Faut-il alors revoir le calendrier ? Le gouvernement veut que la première lecture à l'Assemblée s'achève le 3 mars, et certains jugent qu'il risque de devoir en passer par l'article 49-3 de la Constitution permettant une adoption sans vote…

Le gouvernement et les parlementaires ont des outils à disposition qui permettent que les amendements de pure forme ne viennent pas empêcher les discussions de fond. Et puis une partie du texte a quand même été discutée en commission spéciale et sa présidente a dit que les amendements votés seraient repris, cela devrait permettre de gagner du temps.

Le gouvernement, qui n'a pas réussi à retourner l'opinion, a-t-il raison de s'obstiner ?

Nous ne sommes pas demandeurs de cette réforme. Mais la réponse à votre question est politique. Le syndicaliste que je suis ne peut y répondre. Le président de la République vient de rappeler qu'il ira au bout de sa réforme, mon boulot de syndicaliste est donc de chercher à ce qu'elle soit la moins mauvaise possible pour les salariés et les plus fragiles.

Avez-vous le sentiment d'avoir été entendu ?

J'ai bien vu que sur certains débats - la nécessité de revaloriser les salaires de certaines professions, le travail sur les transitions - les choses allaient dans le bon sens. Mais outre le fait que cela reste à confirmer, l'essentiel de l'affaire c'est de savoir comment on va utiliser la conférence de financement pour poser les débats de fond et s'assurer que la réforme sera équitable.

Sur l'âge d'équilibre, êtes-vous prêt à transiger ?

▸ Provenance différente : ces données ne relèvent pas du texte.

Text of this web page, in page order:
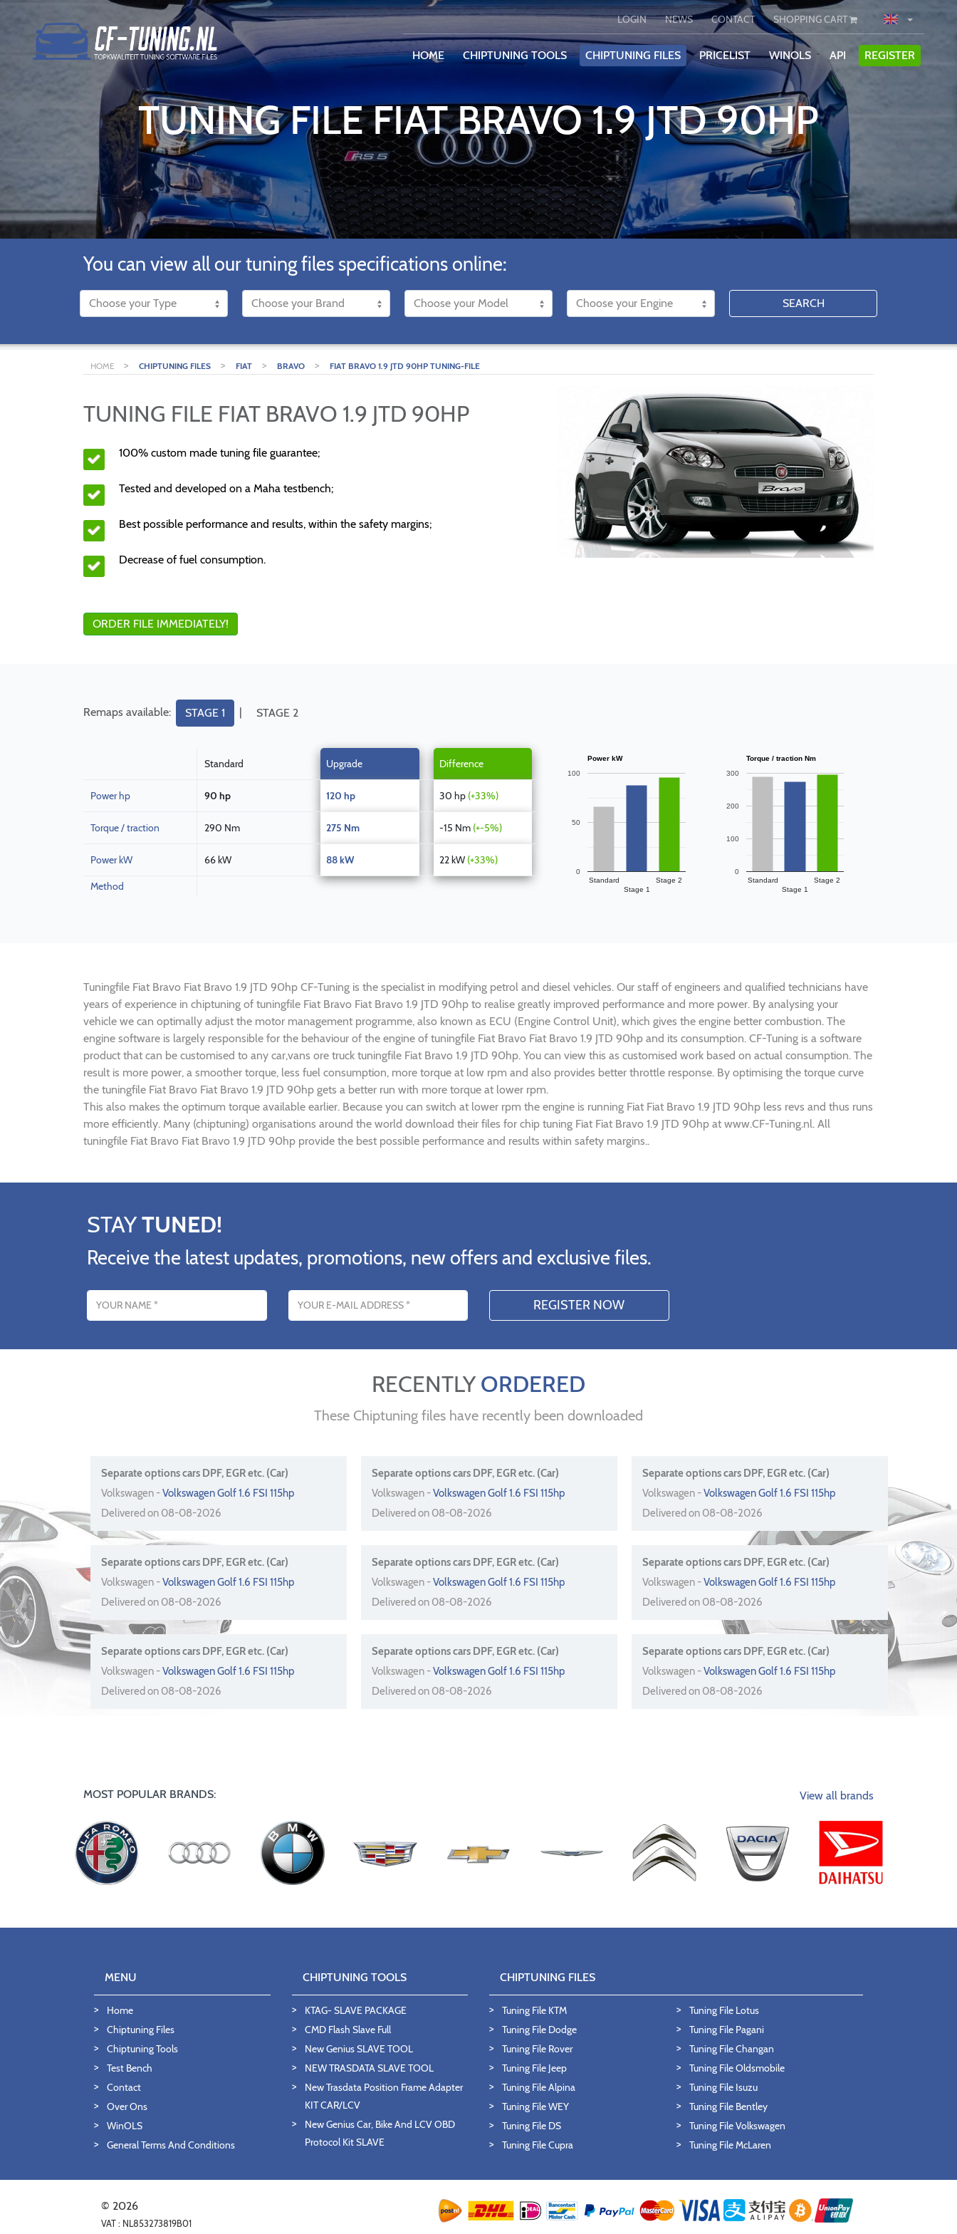
LOGIN NEWS CONTACT SHOPPING CART
HOME CHIPTUNING TOOLS CHIPTUNING FILES PRICELIST WINOLS API REGISTER
TUNING FILE FIAT BRAVO 1.9 JTD 90HP
You can view all our tuning files specifications online:
SEARCH
HOME > CHIPTUNING FILES > FIAT > BRAVO > FIAT BRAVO 1.9 JTD 90HP TUNING-FILE
TUNING FILE FIAT BRAVO 1.9 JTD 90HP
100% custom made tuning file guarantee;
Tested and developed on a Maha testbench;
Best possible performance and results, within the safety margins;
Decrease of fuel consumption.
ORDER FILE IMMEDIATELY!
Remaps available: STAGE 1 | STAGE 2
Standard Upgrade Difference
Power hp 90 hp 120 hp 30 hp (+33%)
Torque / traction 290 Nm 275 Nm -15 Nm (+-5%)
Power kW 66 kW 88 kW 22 kW (+33%)
Method
Power kW
Standard
Stage 1
Stage 2
0
50
100
Torque / traction Nm
Standard
Stage 1
Stage 2
0
100
200
300
Tuningfile Fiat Bravo Fiat Bravo 1.9 JTD 90hp CF-Tuning is the specialist in modifying petrol and diesel vehicles. Our staff of engineers and qualified technicians have
years of experience in chiptuning of tuningfile Fiat Bravo Fiat Bravo 1.9 JTD 90hp to realise greatly improved performance and more power. By analysing your
vehicle we can optimally adjust the motor management programme, also known as ECU (Engine Control Unit), which gives the engine better combustion. The
engine software is largely responsible for the behaviour of the engine of tuningfile Fiat Bravo Fiat Bravo 1.9 JTD 90hp and its consumption. CF-Tuning is a software
product that can be customised to any car,vans ore truck tuningfile Fiat Bravo 1.9 JTD 90hp. You can view this as customised work based on actual consumption. The
result is more power, a smoother torque, less fuel consumption, more torque at low rpm and also provides better throttle response. By optimising the torque curve
the tuningfile Fiat Bravo Fiat Bravo 1.9 JTD 90hp gets a better run with more torque at lower rpm.
This also makes the optimum torque available earlier. Because you can switch at lower rpm the engine is running Fiat Fiat Bravo 1.9 JTD 90hp less revs and thus runs
more efficiently. Many (chiptuning) organisations around the world download their files for chip tuning Fiat Fiat Bravo 1.9 JTD 90hp at www.CF-Tuning.nl. All
tuningfile Fiat Bravo Fiat Bravo 1.9 JTD 90hp provide the best possible performance and results within safety margins..
STAYTUNED!
Receive the latest updates, promotions, new offers and exclusive files.
RECENTLYORDERED
These Chiptuning files have recently been downloaded
Separate options cars DPF, EGR etc. (Car)
Volkswagen -Volkswagen Golf 1.6 FSI 115hp
Delivered on 08-08-2026
Separate options cars DPF, EGR etc. (Car)
Volkswagen -Volkswagen Golf 1.6 FSI 115hp
Delivered on 08-08-2026
Separate options cars DPF, EGR etc. (Car)
Volkswagen -Volkswagen Golf 1.6 FSI 115hp
Delivered on 08-08-2026
Separate options cars DPF, EGR etc. (Car)
Volkswagen -Volkswagen Golf 1.6 FSI 115hp
Delivered on 08-08-2026
Separate options cars DPF, EGR etc. (Car)
Volkswagen -Volkswagen Golf 1.6 FSI 115hp
Delivered on 08-08-2026
Separate options cars DPF, EGR etc. (Car)
Volkswagen -Volkswagen Golf 1.6 FSI 115hp
Delivered on 08-08-2026
Separate options cars DPF, EGR etc. (Car)
Volkswagen -Volkswagen Golf 1.6 FSI 115hp
Delivered on 08-08-2026
Separate options cars DPF, EGR etc. (Car)
Volkswagen -Volkswagen Golf 1.6 FSI 115hp
Delivered on 08-08-2026
Separate options cars DPF, EGR etc. (Car)
Volkswagen -Volkswagen Golf 1.6 FSI 115hp
Delivered on 08-08-2026
MOST POPULAR BRANDS: View all brands
MENU
Home
Chiptuning Files
Chiptuning Tools
Test Bench
Contact
Over Ons
WinOLS
General Terms And Conditions
CHIPTUNING TOOLS
KTAG- SLAVE PACKAGE
CMD Flash Slave Full
New Genius SLAVE TOOL
NEW TRASDATA SLAVE TOOL
New Trasdata Position Frame Adapter
KIT CAR/LCV
New Genius Car, Bike And LCV OBD
Protocol Kit SLAVE
CHIPTUNING FILES
Tuning File KTM
Tuning File Dodge
Tuning File Rover
Tuning File Jeep
Tuning File Alpina
Tuning File WEY
Tuning File DS
Tuning File Cupra
Tuning File Lotus
Tuning File Pagani
Tuning File Changan
Tuning File Oldsmobile
Tuning File Isuzu
Tuning File Bentley
Tuning File Volkswagen
Tuning File McLaren
© 2026
VAT : NL853273819B01

J'espère qu'on trouvera une autre solution à court terme. Pour ce qui est du futur système, il y aurait une solution très simple : une surcote pour inciter les travailleurs à aller au-delà de l'âge légal de 62 ans.

Vous savez que le gouvernement ne l'acceptera jamais…

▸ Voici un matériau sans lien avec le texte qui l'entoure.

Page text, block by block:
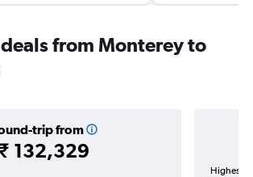
from Monterey to
trip from
₹ 132,329
Highest
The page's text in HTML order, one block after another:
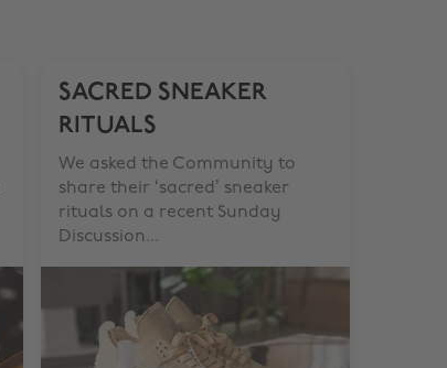
SACRED SNEAKER
RITUALS
We asked the Community to
share their ‘sacred’ sneaker
rituals on a recent Sunday
Discussion...
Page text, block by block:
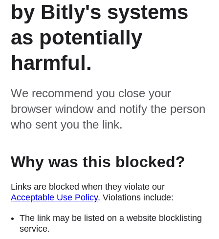
by Bitly's systems
as potentially
harmful.
We recommend you close your
browser window and notify the person
who sent you the link.
Why was this blocked?
Links are blocked when they violate our
Acceptable Use Policy. Violations include:
The link may be listed on a website blocklisting
service.
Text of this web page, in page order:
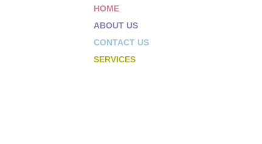
HOME
ABOUT US
CONTACT US
SERVICES
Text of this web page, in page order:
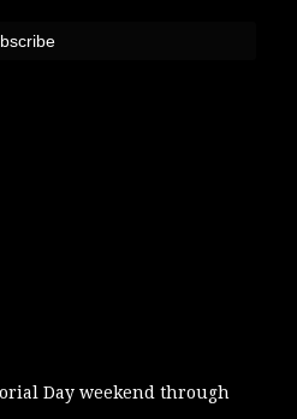
Day weekend through
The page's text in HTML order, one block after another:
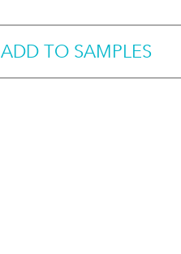
ADD TO SAMPLES
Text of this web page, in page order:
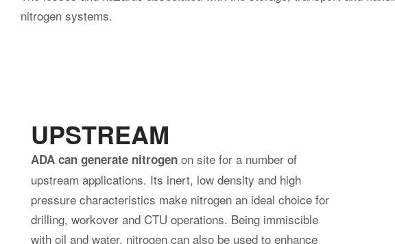
Oman
handling, transportation and
MEMBRANE
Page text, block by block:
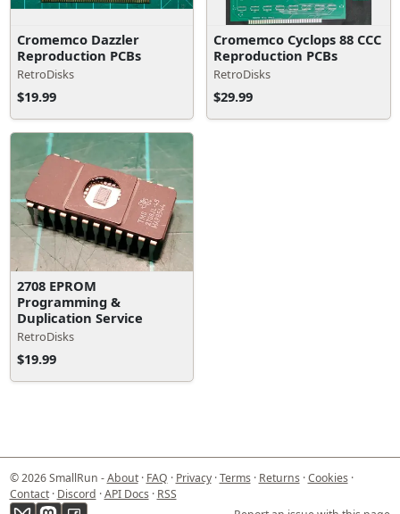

Pourquoi faut-il travailler sur le sujet dans l'urgence ? Compte tenu de la durée des transitions, il serait prudent de prendre le temps d'en discuter à froid.

L'Unsa a traversé une zone de turbulences, certains de ses syndicats réclamant un retrait de la réforme quand vous avez accepté de négocier. Avez-vous perdu des adhérents ?

Objectivement, la réponse est non. Notre stratégie des deux fers au feu de l'action, avec les secteurs les plus concernés mobilisés et une participation à la négociation au niveau interprofessionnel a bien fonctionné et créé plutôt de la fierté à l'interne, car elle a montré notre utilité pour les salariés.

On aurait pu basculer soit du côté de ceux qui ont politisé ce conflit en demandant le retrait du projet, soit attendre, comme la CFDT, que la réforme soit celle que l'on voulait. Je ne jette la pierre ni aux uns ni aux autres, mais en étant ni les uns ni les autres, nous avons été porteurs de solutions et écoutés.